The wonderful, but so far uncharted world of personal data

The term “Personal Data” is everywhere, but almost nobody knows anything about it. How can that be?

Let’s start with what we do know about:

We know about “government data”. Well, at least the government does. It is where information technology originated, for the census, for taxing and so forth. The government collects data about people (and lots of other things), manages it, analyzes it, and sends tax bills :-) Is this data personal? No. It’s about people, but there’s nothing personal about it. Governments certainly know how to use government data.

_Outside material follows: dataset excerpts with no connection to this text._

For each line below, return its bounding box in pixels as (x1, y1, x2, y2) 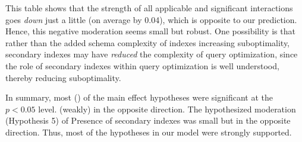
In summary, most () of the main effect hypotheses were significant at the (5, 91, 273, 104)
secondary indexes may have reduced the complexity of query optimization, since (5, 48, 298, 60)
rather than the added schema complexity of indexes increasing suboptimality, (5, 36, 290, 49)
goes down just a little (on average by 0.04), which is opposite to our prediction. (5, 13, 297, 25)
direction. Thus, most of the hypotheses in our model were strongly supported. (5, 125, 292, 138)
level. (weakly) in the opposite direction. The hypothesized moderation (38, 102, 296, 115)
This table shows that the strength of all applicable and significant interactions (5, 2, 293, 14)
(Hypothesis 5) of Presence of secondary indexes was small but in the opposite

We also know about “business data”. It’s the data that businesses collect and manage and analyze etc. to help the business do its business thing: generates sales, maintain profits, grow market share, etc. Lots of people have lots of experience with business data. Is this data personal? No. It might be about people, such as customers and employees, but there’s nothing personal about it either. Businesses sure are quite competent about business data.

So “personal data” is the data that people collect and manage and analyze and so forth, for their own, personal reasons. To make their own life better in some way. And, I posit, collectively we know very little about it. Here are some examples that we do know something about:

  • Personal e-mail. We do have some idea how people use their personal e-mail, what they keep and what they delete, how they search for old e-mail and so forth.
  • Hard drives on “personal computers” owned by people for personal (rather than work) purposes. But even that we know little details about: what files do people store, how do they organize their files, why, how could we help them get more value out of what they have etc.

But that’s about where it ends. We don’t know how people manage their tax returns. Their photos. Their receipts. Their travel histories. Their appliance maintenance records. Their kids’ allowances. And pretty much anything.

I claim that all the other data that’s often described as “personal data” — like my health records — isn’t actually “personal data”: it is “business data” because it is collected and used by a business to further its own objectives. The only reason we’d ever think of it as “personal data” is because we have so little data that’s truly personal — as defined above — and we’d like to have so much more. Well, it isn’t a democracy, but he’s at least our goon, saying he’s in business to serve us, that kind of “personal data” euphemism.

About truly “personal data”, we know very little. Just how little becomes clear when you realize that the following questions are absolute no-brainers for business and government data, but completely unclear for personal data:

  • Where does personal data get stored? (so it doesn’t become business or government data, just like businesses wouldn’t want to store all their data with government or vice versa)
  • What overall structure does personal data have? Is it files and directories like on a PC? Or relational tables like in business applications? “Unstructured” data like e-mail mailboxes? Some combination?
  • Where’s the personal “master data” and how is it managed?
  • How does personal data get governed?
  • How does personal data get maintained? integrated? analyzed? purged?
  • And finally, how does personal data ideally get used? By the person whose data it is, for their own purposes, whatever they are?

Once we solved those, and a few more, and have good software to support them, the world will be entirely different. Then we’ll have the right to talk about “personal data”. Before that, it’s just a euphemism.